2. Context Utilization
utilization = relevant_tokens / total_tokens
What percentage of your context is actually contributing to the answer?
3. Cost per Quality Point
cost_efficiency = (token_cost * tokens_used) / quality_score
Are you paying more for marginal improvements?
Common Anti-Patterns
Anti-Pattern 1: "Dump Everything"
Retrieving 20 documents "just in case" and stuffing them all into context.
Fix: Retrieve more, select fewer. Use reranking to pick top 3-5.
Anti-Pattern 2: "Verbose System Prompts"
Multi-paragraph instructions that could be bullet points.
Fix: Rewrite system prompts quarterly.
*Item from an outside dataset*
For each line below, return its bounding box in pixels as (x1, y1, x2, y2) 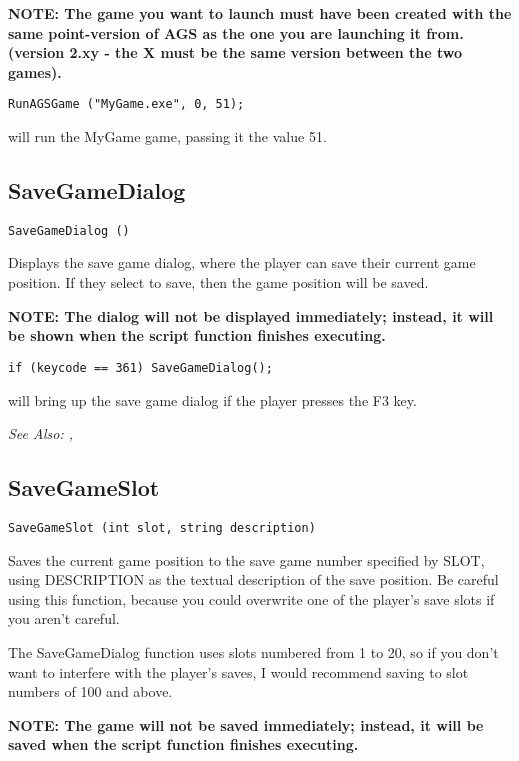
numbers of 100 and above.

Challenge every sentence.
Anti-Pattern 3: "Full Conversation History"
Keeping every message since conversation start.
Fix: Summarize or prune aggressively. Users don't notice.
Anti-Pattern 4: "Document as Context"
Inserting full documents instead of relevant excerpts.
Fix: Always chunk and select. Full documents waste tokens.
The ROI
Context Window Engineering typically delivers:
- 40-60% cost reduction — Fewer tokens per request
- 30-50% latency improvement — Less to process
- 10-20% quality improvement — Less noise, more signal
The ROI compounds: lower costs enable more iterations, better testing, and faster shipping.
Conclusion
Context windows will keep growing, but the principles remain constant:
- Every token must earn its place
- Compress without losing meaning
- Prioritize relevance over completeness
- Budget explicitly, measure continuously
The best AI engineers treat context like a scarce resource—because it is.
The difference between a $10K/month AI bill and a $100K/month AI bill is often just context window engineering.
What's your context utilization rate?